The Supreme Court of the United States granted a petition for writ of certiorari in Helsinn Healthcare S.A. v. Teva Pharmaceuticals USA Inc. This will be one of the first cases to address the rewriting of on-sale bar language, of 35 U.S.C. §102.

The question presented before the Supreme Court was:

Whether, under the Leahy-Smith America Invents Act, an inventor’s sale of an invention to a third party that is obligated to keep the invention confidential qualifies as prior art for purposes of determining the patentability of the invention.

On-sale bar refers to a patent that is deemed invalid because the invention was on sale a year or more prior to the date the patent application was filed.

In 2001, Helsinn entered into a Supply and Purchase agreement with MGI Pharma, Inc. A press release was made in regard to the agreements and MGI supplied a redacted copy of the agreements omitting the price and dosage formulation for Helsinn’s anti-nausea drug, Aloxi.

In 2011, Teva sought FDA approval for a generic version of Aloxi and Helsinn sued claiming patent infringement. Due to the Supply and Purchase agreements, Teva argued Helsinn’s patents were invalid under the on-sale bar. The District Court disagreed, found in favor of Helsinn, and concluded the agreements were for future sales and the drug was not ready for patenting at the time the companies entered into the agreements. As for the post AIA patent, the Court found that yes, the agreement was made public, but, the dosage information was not.

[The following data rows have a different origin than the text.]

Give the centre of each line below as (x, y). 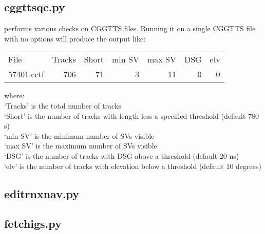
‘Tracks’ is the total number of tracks (63, 105)
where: (14, 95)
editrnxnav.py (42, 193)
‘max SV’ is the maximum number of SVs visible (81, 146)
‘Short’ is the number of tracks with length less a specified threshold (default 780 (132, 115)
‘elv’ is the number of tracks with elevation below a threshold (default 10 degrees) (133, 166)
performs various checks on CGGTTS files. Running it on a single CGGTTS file (130, 28)
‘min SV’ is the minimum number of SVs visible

Teva appealed the District Court’s ruling and in May 2017, the United States Court of Appeals for the Federal Circuit (CAFC) heard the case. The CAFC held that certain patents for Helsinn’s anti-nausea drug, Aloxi, were invalid. The CAFC further held that Helsinn’s patented claims “were subject to an invalidating contract for sale prior to the critical date,” and, “the AIA did not change the statutory meaning of ‘on sale’ in the circumstances involved here.” The Court also concluded that Helsinn’s “invention was reduced to practice and therefore was ready for patenting before the critical date” of January 30, 2002.

The CAFC’s final conclusion stated:

We hold that the asserted claims, claims 2 and 9 of the ’724 patent, claim 2 of the ’725 patent, claim 6 of the ’424 patent, and claims 1, 2, and 6 of the ’219 patent, are invalid under the on-sale bar.

Under revised 35 U.S.C. 102(a)(1), a person is entitled to a patent unless “the claimed invention was patented, described in a printed publication, or in public use, on sale, or otherwise available to the public before the effective filing date of the claimed invention.” Helsinn believes the Congress added the phrase “or otherwise available to the public” to eradicate “secret sales” as prior art and to require that the sale(s) make the “claimed invention” “available to the public.”

In its petition, Helsinn referenced the definition of prior art and stated it is “critically important” and “goes to the heart of patentability.” They feel the AIA has narrowed the scope of on-sale bars to sales that are “publicly available.” Helsinn further stated “[t]he Federal Circuit’s decision threatens to upend that carefully constructed system…[it] casts doubt on the validity of countless patents issued since the AIA took effect and will chill valuable collaborations by smaller innovators.”

The Supreme Court is expected to hear this case in the fall with a decision to follow in early 2019.

Helsinn attorney Joseph O’Malley said: “We are pleased that the Supreme Court will consider the validity of the patent covering our client’s Aloxi drug franchise and clarify the AIA’s on-sale bar provision.”

A spokesperson for Teva said: “We acknowledge that the Supreme Court granted further review, but we remain confident in our position on the merits.”

Many hope this case will clarify discrepancies that have led to increased confusion for patentees and lower courts in regard to past on-sale bar rulings.